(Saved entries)
******
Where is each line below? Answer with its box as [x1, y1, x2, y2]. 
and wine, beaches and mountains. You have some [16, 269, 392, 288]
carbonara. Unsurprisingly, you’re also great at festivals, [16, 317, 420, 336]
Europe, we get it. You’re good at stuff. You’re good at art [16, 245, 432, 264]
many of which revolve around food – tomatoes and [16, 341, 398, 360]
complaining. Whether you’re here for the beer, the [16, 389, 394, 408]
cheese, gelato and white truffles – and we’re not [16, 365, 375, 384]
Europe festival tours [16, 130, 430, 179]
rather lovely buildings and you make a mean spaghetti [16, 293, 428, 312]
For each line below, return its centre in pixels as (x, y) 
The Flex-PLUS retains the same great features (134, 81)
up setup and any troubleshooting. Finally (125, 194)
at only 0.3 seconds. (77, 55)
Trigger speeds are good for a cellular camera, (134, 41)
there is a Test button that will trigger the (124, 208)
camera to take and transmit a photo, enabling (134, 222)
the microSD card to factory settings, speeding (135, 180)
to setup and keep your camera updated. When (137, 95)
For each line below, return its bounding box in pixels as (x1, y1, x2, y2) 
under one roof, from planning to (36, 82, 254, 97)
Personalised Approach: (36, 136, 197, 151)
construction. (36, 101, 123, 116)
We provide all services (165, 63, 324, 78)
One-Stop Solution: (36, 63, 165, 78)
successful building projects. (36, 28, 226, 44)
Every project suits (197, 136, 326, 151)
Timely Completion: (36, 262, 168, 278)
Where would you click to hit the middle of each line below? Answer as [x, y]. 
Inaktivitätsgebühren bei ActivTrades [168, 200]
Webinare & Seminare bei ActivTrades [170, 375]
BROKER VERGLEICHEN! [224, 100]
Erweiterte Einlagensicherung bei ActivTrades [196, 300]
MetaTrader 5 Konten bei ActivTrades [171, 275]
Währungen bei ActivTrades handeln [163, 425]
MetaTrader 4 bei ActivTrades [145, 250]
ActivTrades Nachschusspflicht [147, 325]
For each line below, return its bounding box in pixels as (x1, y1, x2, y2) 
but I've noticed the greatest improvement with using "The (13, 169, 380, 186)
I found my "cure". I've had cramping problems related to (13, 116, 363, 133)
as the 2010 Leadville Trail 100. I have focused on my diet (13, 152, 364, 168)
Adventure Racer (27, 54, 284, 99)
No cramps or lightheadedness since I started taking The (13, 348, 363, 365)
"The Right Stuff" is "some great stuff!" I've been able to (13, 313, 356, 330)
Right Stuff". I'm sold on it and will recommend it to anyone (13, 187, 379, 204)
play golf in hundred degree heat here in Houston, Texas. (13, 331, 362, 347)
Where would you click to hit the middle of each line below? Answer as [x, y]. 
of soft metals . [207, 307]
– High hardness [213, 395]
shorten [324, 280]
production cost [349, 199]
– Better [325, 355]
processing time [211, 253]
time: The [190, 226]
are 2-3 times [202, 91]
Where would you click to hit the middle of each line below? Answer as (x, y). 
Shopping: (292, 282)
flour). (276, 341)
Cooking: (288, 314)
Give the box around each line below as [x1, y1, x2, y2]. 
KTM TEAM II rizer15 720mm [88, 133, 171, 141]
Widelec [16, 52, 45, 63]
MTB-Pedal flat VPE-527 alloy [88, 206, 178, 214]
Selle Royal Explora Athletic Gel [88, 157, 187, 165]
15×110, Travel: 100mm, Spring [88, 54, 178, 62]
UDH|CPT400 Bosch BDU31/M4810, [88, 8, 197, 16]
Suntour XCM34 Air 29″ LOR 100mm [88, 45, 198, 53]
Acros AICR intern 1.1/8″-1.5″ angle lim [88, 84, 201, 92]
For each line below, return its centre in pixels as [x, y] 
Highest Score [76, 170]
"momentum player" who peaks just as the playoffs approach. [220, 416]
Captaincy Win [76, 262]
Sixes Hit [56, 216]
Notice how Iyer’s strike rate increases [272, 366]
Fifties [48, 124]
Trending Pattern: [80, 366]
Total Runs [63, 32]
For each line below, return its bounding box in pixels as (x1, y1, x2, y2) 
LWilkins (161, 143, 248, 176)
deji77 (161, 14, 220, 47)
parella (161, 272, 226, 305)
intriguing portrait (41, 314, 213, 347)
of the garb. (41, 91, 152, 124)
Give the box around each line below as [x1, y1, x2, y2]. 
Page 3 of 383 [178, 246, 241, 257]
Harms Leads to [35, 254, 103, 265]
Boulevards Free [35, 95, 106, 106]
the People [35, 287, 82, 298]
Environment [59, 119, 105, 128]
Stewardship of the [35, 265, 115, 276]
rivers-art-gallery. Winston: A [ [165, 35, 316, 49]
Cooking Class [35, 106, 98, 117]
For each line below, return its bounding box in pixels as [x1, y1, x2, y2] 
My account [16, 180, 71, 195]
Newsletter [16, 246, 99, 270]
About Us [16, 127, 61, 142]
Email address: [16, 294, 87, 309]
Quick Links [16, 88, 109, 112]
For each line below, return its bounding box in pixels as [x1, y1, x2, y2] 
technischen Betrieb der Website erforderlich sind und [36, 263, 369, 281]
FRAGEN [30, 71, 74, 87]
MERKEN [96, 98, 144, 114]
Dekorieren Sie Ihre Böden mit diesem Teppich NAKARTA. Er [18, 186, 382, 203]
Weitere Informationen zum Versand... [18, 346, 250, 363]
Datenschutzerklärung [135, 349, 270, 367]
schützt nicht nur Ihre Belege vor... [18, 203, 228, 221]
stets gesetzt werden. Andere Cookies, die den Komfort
******
#### What to work on:
Print the data above exactly as it was provided.

#### Expected answer:
Where is each line below? Answer with its box as [x1, y1, x2, y2]. 
and wine, beaches and mountains. You have some [16, 269, 392, 288]
carbonara. Unsurprisingly, you’re also great at festivals, [16, 317, 420, 336]
Europe, we get it. You’re good at stuff. You’re good at art [16, 245, 432, 264]
many of which revolve around food – tomatoes and [16, 341, 398, 360]
complaining. Whether you’re here for the beer, the [16, 389, 394, 408]
cheese, gelato and white truffles – and we’re not [16, 365, 375, 384]
Europe festival tours [16, 130, 430, 179]
rather lovely buildings and you make a mean spaghetti [16, 293, 428, 312]
For each line below, return its centre in pixels as (x, y) 
The Flex-PLUS retains the same great features (134, 81)
up setup and any troubleshooting. Finally (125, 194)
at only 0.3 seconds. (77, 55)
Trigger speeds are good for a cellular camera, (134, 41)
there is a Test button that will trigger the (124, 208)
camera to take and transmit a photo, enabling (134, 222)
the microSD card to factory settings, speeding (135, 180)
to setup and keep your camera updated. When (137, 95)
For each line below, return its bounding box in pixels as (x1, y1, x2, y2) 
under one roof, from planning to (36, 82, 254, 97)
Personalised Approach: (36, 136, 197, 151)
construction. (36, 101, 123, 116)
We provide all services (165, 63, 324, 78)
One-Stop Solution: (36, 63, 165, 78)
successful building projects. (36, 28, 226, 44)
Every project suits (197, 136, 326, 151)
Timely Completion: (36, 262, 168, 278)
Where would you click to hit the middle of each line below? Answer as [x, y]. 
Inaktivitätsgebühren bei ActivTrades [168, 200]
Webinare & Seminare bei ActivTrades [170, 375]
BROKER VERGLEICHEN! [224, 100]
Erweiterte Einlagensicherung bei ActivTrades [196, 300]
MetaTrader 5 Konten bei ActivTrades [171, 275]
Währungen bei ActivTrades handeln [163, 425]
MetaTrader 4 bei ActivTrades [145, 250]
ActivTrades Nachschusspflicht [147, 325]
For each line below, return its bounding box in pixels as (x1, y1, x2, y2) 
but I've noticed the greatest improvement with using "The (13, 169, 380, 186)
I found my "cure". I've had cramping problems related to (13, 116, 363, 133)
as the 2010 Leadville Trail 100. I have focused on my diet (13, 152, 364, 168)
Adventure Racer (27, 54, 284, 99)
No cramps or lightheadedness since I started taking The (13, 348, 363, 365)
"The Right Stuff" is "some great stuff!" I've been able to (13, 313, 356, 330)
Right Stuff". I'm sold on it and will recommend it to anyone (13, 187, 379, 204)
play golf in hundred degree heat here in Houston, Texas. (13, 331, 362, 347)
Where would you click to hit the middle of each line below? Answer as [x, y]. 
of soft metals . [207, 307]
– High hardness [213, 395]
shorten [324, 280]
production cost [349, 199]
– Better [325, 355]
processing time [211, 253]
time: The [190, 226]
are 2-3 times [202, 91]
Where would you click to hit the middle of each line below? Answer as (x, y). 
Shopping: (292, 282)
flour). (276, 341)
Cooking: (288, 314)
Give the box around each line below as [x1, y1, x2, y2]. 
KTM TEAM II rizer15 720mm [88, 133, 171, 141]
Widelec [16, 52, 45, 63]
MTB-Pedal flat VPE-527 alloy [88, 206, 178, 214]
Selle Royal Explora Athletic Gel [88, 157, 187, 165]
15×110, Travel: 100mm, Spring [88, 54, 178, 62]
UDH|CPT400 Bosch BDU31/M4810, [88, 8, 197, 16]
Suntour XCM34 Air 29″ LOR 100mm [88, 45, 198, 53]
Acros AICR intern 1.1/8″-1.5″ angle lim [88, 84, 201, 92]
For each line below, return its centre in pixels as [x, y] 
Highest Score [76, 170]
"momentum player" who peaks just as the playoffs approach. [220, 416]
Captaincy Win [76, 262]
Sixes Hit [56, 216]
Notice how Iyer’s strike rate increases [272, 366]
Fifties [48, 124]
Trending Pattern: [80, 366]
Total Runs [63, 32]
For each line below, return its bounding box in pixels as (x1, y1, x2, y2) 
LWilkins (161, 143, 248, 176)
deji77 (161, 14, 220, 47)
parella (161, 272, 226, 305)
intriguing portrait (41, 314, 213, 347)
of the garb. (41, 91, 152, 124)
Give the box around each line below as [x1, y1, x2, y2]. 
Page 3 of 383 [178, 246, 241, 257]
Harms Leads to [35, 254, 103, 265]
Boulevards Free [35, 95, 106, 106]
the People [35, 287, 82, 298]
Environment [59, 119, 105, 128]
Stewardship of the [35, 265, 115, 276]
rivers-art-gallery. Winston: A [ [165, 35, 316, 49]
Cooking Class [35, 106, 98, 117]
For each line below, return its bounding box in pixels as [x1, y1, x2, y2] 
My account [16, 180, 71, 195]
Newsletter [16, 246, 99, 270]
About Us [16, 127, 61, 142]
Email address: [16, 294, 87, 309]
Quick Links [16, 88, 109, 112]
For each line below, return its bounding box in pixels as [x1, y1, x2, y2] 
technischen Betrieb der Website erforderlich sind und [36, 263, 369, 281]
FRAGEN [30, 71, 74, 87]
MERKEN [96, 98, 144, 114]
Dekorieren Sie Ihre Böden mit diesem Teppich NAKARTA. Er [18, 186, 382, 203]
Weitere Informationen zum Versand... [18, 346, 250, 363]
Datenschutzerklärung [135, 349, 270, 367]
schützt nicht nur Ihre Belege vor... [18, 203, 228, 221]
stets gesetzt werden. Andere Cookies, die den Komfort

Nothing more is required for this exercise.